When Steve first regained control at Apple one of his first moves was to get rid of the same folks who granted him authority.
1) Hiring Steve Jobs
Mr. Jobs gets far too much credit for everything Apple does. It is kind of a win-win situation; anything that turns out insanely great is commonly regarded as having Steve’s fingerprints all over it. Anything not so great? Blame the software/design team.
Though he does get way too much credit for Apple’s success there is a lot of credit to go around. No single factor has been larger in Apple’s turnaround from “beleaguered computer maker” with “moribund stock” than Steve Jobs. He didn’t do it all himself, but he did a lot more than anyone else.
Comments
I agree that most Mac folks do not give enough credit to Gil Amelio. The man was responsible for the Apple snowball effect of today. He bought NeXT, brought in Steve the proverbial backstabber, killed the morassed Copland project, and overall provided the very pylon that Apple needed when the Apple pier was indeed in trouble of sinking to the bottom. We should be paying more gratuity to the man as an Apple Hall of Famer, alongside the Steve, of course. Never mind Spindler, but give a little credit to Sculley for introducing the Mac and the Newton lines.
As for Jonathan Ive, his best work outside of the iMac was the eMate 300 (the last Newton-class device) that could one day make a reintroduction as the iPod hybrid device. I must confess, I love the idea of introducing an iPod with a similar form factor as the eMate.
How about the worst decision? Hiring John Sculley. He of the voraciously greedy, extremely shortsighted, insanely expensive Mac pricing strategy.

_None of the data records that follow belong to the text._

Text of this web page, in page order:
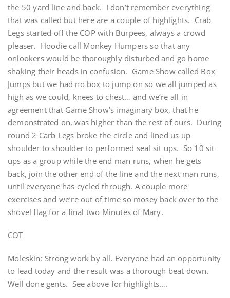
the 50 yard line and back. I don’t remember everything
that was called but here are a couple of highlights. Crab
Legs started off the COP with Burpees, always a crowd
pleaser. Hoodie call Monkey Humpers so that any
onlookers would be thoroughly disturbed and go home
shaking their heads in confusion. Game Show called Box
Jumps but we had no box to jump on so we all jumped as
high as we could, knees to chest… and we’re all in
agreement that Game Show’s imaginary box, that he
demonstrated on, was higher than the rest of ours. During
round 2 Carb Legs broke the circle and lined us up
shoulder to shoulder to performed seal sit ups. So 10 sit
ups as a group while the end man runs, when he gets
back, join the other end of the line and the next man runs,
until everyone has cycled through. A couple more
exercises and we’re out of time so mosey back over to the
shovel flag for a final two Minutes of Mary.
COT
Moleskin: Strong work by all. Everyone had an opportunity
to lead today and the result was a thorough beat down.
Well done gents. See above for highlights….
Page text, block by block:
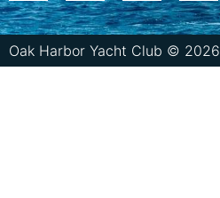
Oak Harbor Yacht Club © 2026
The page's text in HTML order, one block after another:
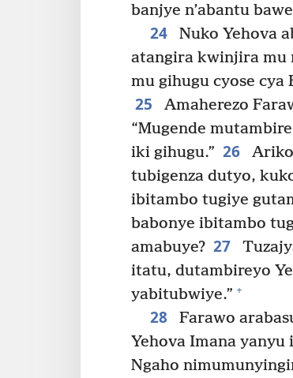
banjye n’abantu
24
Nuko Yehova
atangira kwinjira mu
mu gihugu cyose cya
25
Amaherezo
“Mugende
iki gihugu.” 26
tubigenza dutyo,
ibitambo tugiye
babonye ibitambo
amabuye? 27
itatu, dutambireyo
yabitubwiye.” +
28
Farawo
Yehova Imana
Ngaho
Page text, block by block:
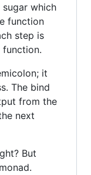
which
function
step is
it
The bind
from the
next
But
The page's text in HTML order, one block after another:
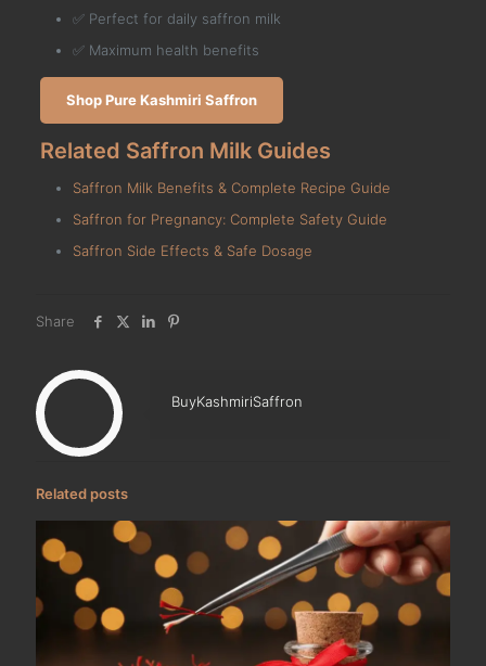
✅ Perfect for daily saffron milk
✅ Maximum health benefits
Shop Pure Kashmiri Saffron
Related Saffron Milk Guides
Saffron Milk Benefits & Complete Recipe Guide
Saffron for Pregnancy: Complete Safety Guide
Saffron Side Effects & Safe Dosage
Share
BuyKashmiriSaffron
Related posts
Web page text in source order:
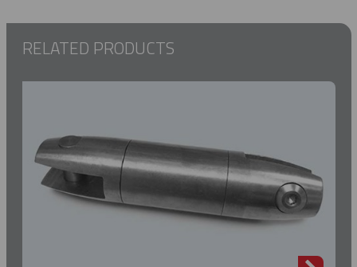
RELATED PRODUCTS
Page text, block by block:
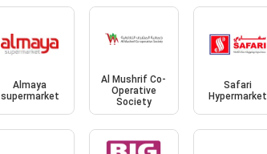
Almaya
supermarket
Al Mushrif Co-
Operative
Society
Safari
Hypermarket
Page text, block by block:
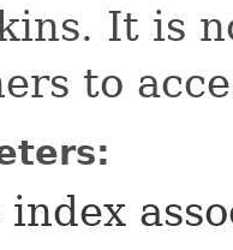
It is
to
index
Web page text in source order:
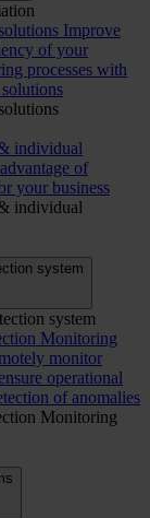
Improve
of your
processes with
individual
of
your business
individual
system
system
Monitoring
monitor
operational
of anomalies
Monitoring
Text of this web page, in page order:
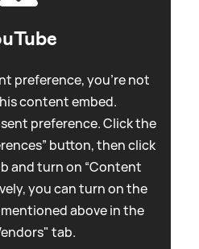
preference, you're not
content embed.
preference. Click the
button, then click
and turn on “Content
you can turn on the
above in the
tab.
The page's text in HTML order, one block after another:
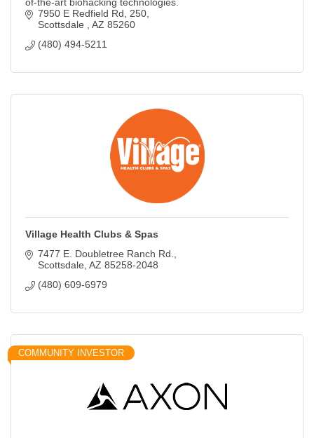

Focusing on open standards and and leveraging open source was a great decision. I hope they continue to expand in this domain.
Hey Robotech Infidel,
Just to let you know, the eMate 300 wasn’t designed by Jonathan Ive. According to the book AppleDesign: The Work of the Apple Industrial Design Group (very neat book full of beautiful photos) the eMate industrial design was done by Thomas Meyerhöffer, while John Tang and David Baik did product design. However, it’s unclear to me when Ive exactly took over IDg from Bob Brunner. Officially, Ive took over in Januari 1996, but Brunner already announced his “sabatical” in May 1995. The book also states that Meyerhöffer was recruited by Jonathan Ive and Daniele DeIuliis (who designed the MessagePad 2000). These two managed “the studios”, while Brunner was at the helm.

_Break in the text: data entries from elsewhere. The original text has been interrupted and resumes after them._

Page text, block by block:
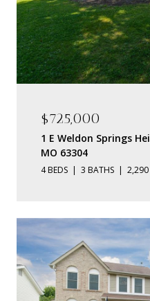
$725,000
1 E Weldon Springs
MO 63304
4 BEDS 3 BATHS 2,290
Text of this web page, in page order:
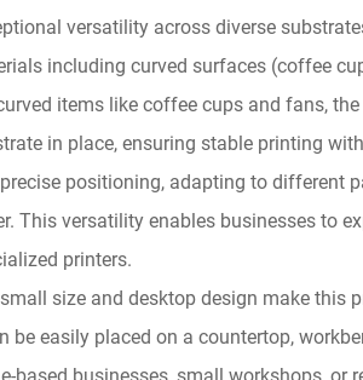
versatility across diverse
including curved surfaces (coffee
items like coffee cups and fans,
in place, ensuring stable printing
positioning, adapting to different
This versatility enables businesses to
printers.
size and desktop design make this
be easily placed on a countertop,
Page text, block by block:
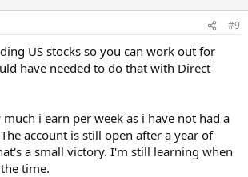
#9
US stocks so you can work out for
have needed to do that with Direct
i earn per week as i have not had a
account is still open after a year of
a small victory. I'm still learning when
time.
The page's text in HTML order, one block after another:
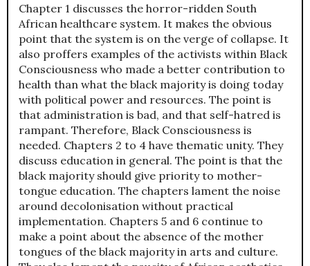
Chapter 1 discusses the horror-ridden South
African healthcare system. It makes the obvious
point that the system is on the verge of collapse. It
also proffers examples of the activists within Black
Consciousness who made a better contribution to
health than what the black majority is doing today
with political power and resources. The point is
that administration is bad, and that self-hatred is
rampant. Therefore, Black Consciousness is
needed. Chapters 2 to 4 have thematic unity. They
discuss education in general. The point is that the
black majority should give priority to mother-
tongue education. The chapters lament the noise
around decolonisation without practical
implementation. Chapters 5 and 6 continue to
make a point about the absence of the mother
tongues of the black majority in arts and culture.
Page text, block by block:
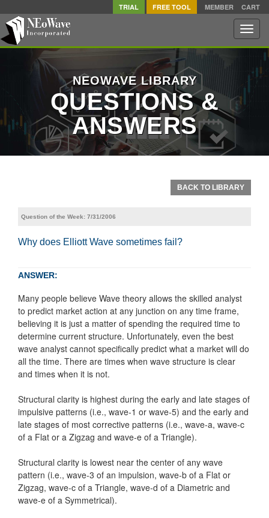
TRIAL FREE TOOL MEMBER CART
Toggle
NEOWAVE LIBRARY
QUESTIONS &
ANSWERS
BACK TO LIBRARY
Question of the Week: 7/31/2006
Why does Elliott Wave sometimes fail?
ANSWER:
Many people believe Wave theory allows the skilled analyst
to predict market action at any junction on any time frame,
believing it is just a matter of spending the required time to
determine current structure. Unfortunately, even the best
wave analyst cannot specifically predict what a market will do
all the time. There are times when wave structure is clear
and times when it is not.
Structural clarity is highest during the early and late stages of
impulsive patterns (i.e., wave-1 or wave-5) and the early and
late stages of most corrective patterns (i.e., wave-a, wave-c
of a Flat or a Zigzag and wave-e of a Triangle).
Structural clarity is lowest near the center of any wave
pattern (i.e., wave-3 of an impulsion, wave-b of a Flat or
Zigzag, wave-c of a Triangle, wave-d of a Diametric and
wave-e of a Symmetrical).

The book is great to have for a true Apple enthusiast.
Thanks, The Man. If Ive “managed” the design dept at the time, do you think the actual person with the pencil and clay (in this case, Meyerhoffer) will get the credits?
Anyhow, if you just look at the eMate 300 svelte curves and relate those of other genius Ive designs (iMac G4 come to mind), I would bet that Ive’s imaginative mind was in total control, wouldn’t you think?
Robotech Infidel,
Meyerhöffer does get the official credit for the design. And the book does tell the tale how he came up with the (counter)design for the eMate. I think Ive is just the person who recognized the talent, brought him in and greenlit Meyerhöffer’s vision all the way. Meyerhöffer is now a freelance designer. http://www.meyerhoffer.com/
Here is a Businessweek article from 1997 in which Meyerhöffer is credited with the eMate design and philosophy. http://www.businessweek.com/1997/22/b352913.htm
Also found an Apple press release (google cached)
http://64.233.183.104/search?q=cache:7Nqrdl3opU8J:www.iinet.net.au/~kamfam/dms/feature/september97.html+Thomas+Meyerhöffer+emate&hl=en&ct=clnk&cd;
Ive takes the credit for the 20th aniversary Mac, Meyerhöffer for the eMate.